About this task: Extract, exactly as written, all lines of the material below from the line that includes "Show 3 latest" through its last line.

[Start of section]

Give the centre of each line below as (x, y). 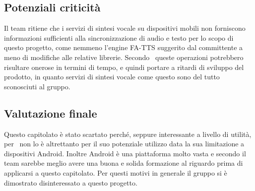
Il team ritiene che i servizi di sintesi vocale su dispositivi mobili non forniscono (125, 28)
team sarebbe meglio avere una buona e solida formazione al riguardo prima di (124, 163)
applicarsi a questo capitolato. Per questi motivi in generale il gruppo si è (116, 172)
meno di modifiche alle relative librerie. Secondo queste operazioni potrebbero (124, 57)
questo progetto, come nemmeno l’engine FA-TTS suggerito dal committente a (124, 47)
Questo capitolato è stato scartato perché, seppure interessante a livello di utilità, (128, 134)
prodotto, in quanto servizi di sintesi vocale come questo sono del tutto (112, 77)
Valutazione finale (51, 113)
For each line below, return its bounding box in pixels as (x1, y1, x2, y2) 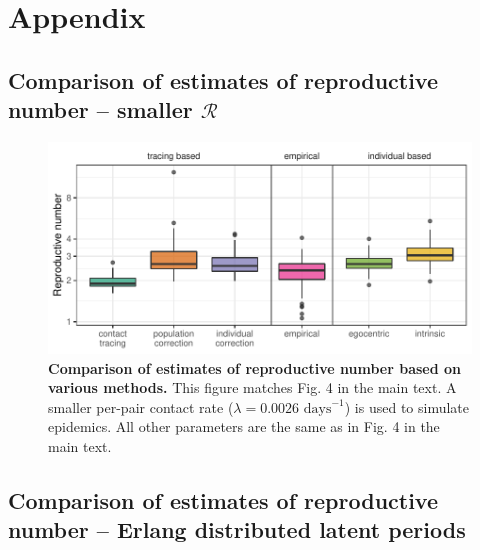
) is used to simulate (344, 396, 470, 417)
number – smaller (8, 94, 193, 125)
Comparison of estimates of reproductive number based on (48, 357, 462, 378)
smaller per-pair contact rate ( (48, 396, 234, 417)
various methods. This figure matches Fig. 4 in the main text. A (48, 377, 457, 398)
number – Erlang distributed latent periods (8, 514, 466, 545)
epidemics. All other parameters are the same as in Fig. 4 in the (48, 416, 440, 437)
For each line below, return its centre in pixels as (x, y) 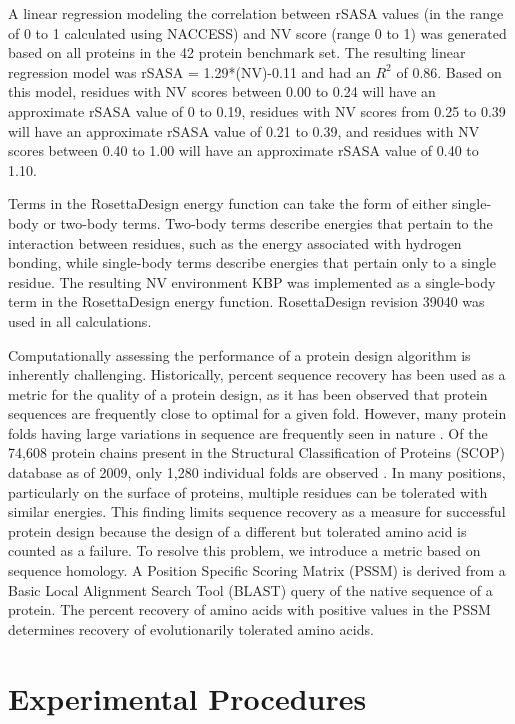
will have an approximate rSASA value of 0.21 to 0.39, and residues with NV (244, 130)
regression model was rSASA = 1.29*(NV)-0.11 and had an (189, 71)
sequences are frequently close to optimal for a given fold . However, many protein (257, 413)
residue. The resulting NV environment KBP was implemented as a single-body (252, 281)
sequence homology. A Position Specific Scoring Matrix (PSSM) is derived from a (257, 570)
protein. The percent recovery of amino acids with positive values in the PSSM (249, 609)
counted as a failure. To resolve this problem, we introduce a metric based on (244, 550)
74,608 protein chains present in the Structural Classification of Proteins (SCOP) (256, 452)
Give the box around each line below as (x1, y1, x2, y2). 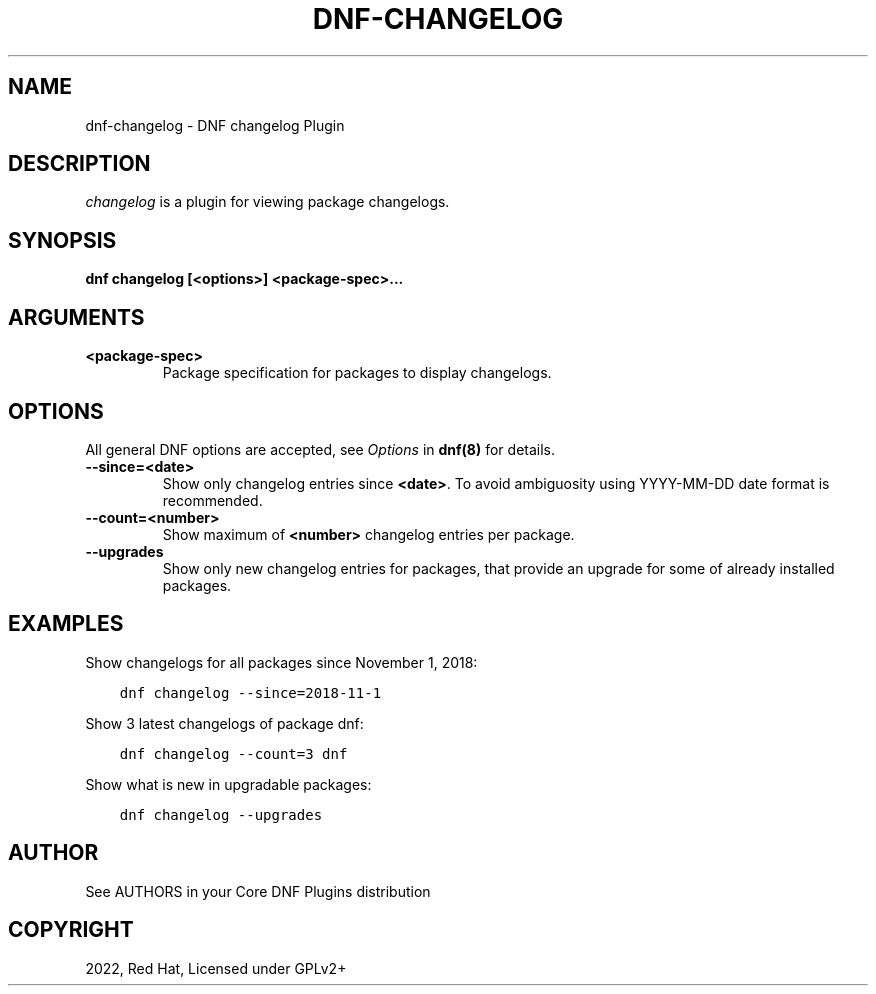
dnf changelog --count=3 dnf (119, 745, 348, 762)
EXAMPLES (8, 611, 124, 637)
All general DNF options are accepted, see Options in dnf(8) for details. (85, 440, 556, 458)
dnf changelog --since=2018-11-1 (119, 684, 382, 701)
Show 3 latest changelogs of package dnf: (85, 714, 364, 732)
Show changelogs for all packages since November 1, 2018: (85, 653, 478, 671)
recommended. (162, 491, 263, 509)
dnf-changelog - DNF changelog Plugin (85, 116, 345, 134)

[End of section]

Result below:
Show 3 latest changelogs of package dnf: (85, 714, 364, 732)
Show changelogs for all packages since November 1, 2018: (85, 653, 478, 671)
recommended. (162, 491, 263, 509)
dnf-changelog - DNF changelog Plugin (85, 116, 345, 134)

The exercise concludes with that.